AIM OF THE TASK: Copy every record word for word. Pictures are not part of the copy.

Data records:

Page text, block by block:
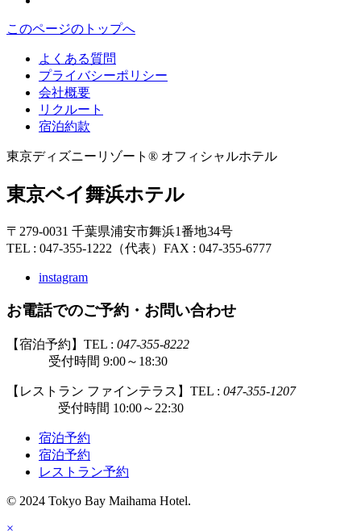
このページのトップへ
よくある質問
プライバシーポリシー
会社概要
リクルート
宿泊約款
東京ディズニーリゾート® オフィシャルホテル
東京ベイ舞浜ホテル
〒279-0031 千葉県浦安市舞浜1番地34号
TEL : 047-355-1222（代表） FAX : 047-355-6777
instagram
お電話でのご予約・お問い合わせ
【宿泊予約】TEL : 047-355-8222
受付時間 9:00～18:30
【レストラン ファインテラス】TEL : 047-355-1207
受付時間 10:00～22:30
宿泊予約
宿泊予約
レストラン予約
© 2024 Tokyo Bay Maihama Hotel.
×

WRITTEN RESPONSE:
Page text, block by block:
このページのトップへ
よくある質問
プライバシーポリシー
会社概要
リクルート
宿泊約款
東京ディズニーリゾート® オフィシャルホテル
東京ベイ舞浜ホテル
〒279-0031 千葉県浦安市舞浜1番地34号
TEL : 047-355-1222（代表） FAX : 047-355-6777
instagram
お電話でのご予約・お問い合わせ
【宿泊予約】TEL : 047-355-8222
受付時間 9:00～18:30
【レストラン ファインテラス】TEL : 047-355-1207
受付時間 10:00～22:30
宿泊予約
宿泊予約
レストラン予約
© 2024 Tokyo Bay Maihama Hotel.
×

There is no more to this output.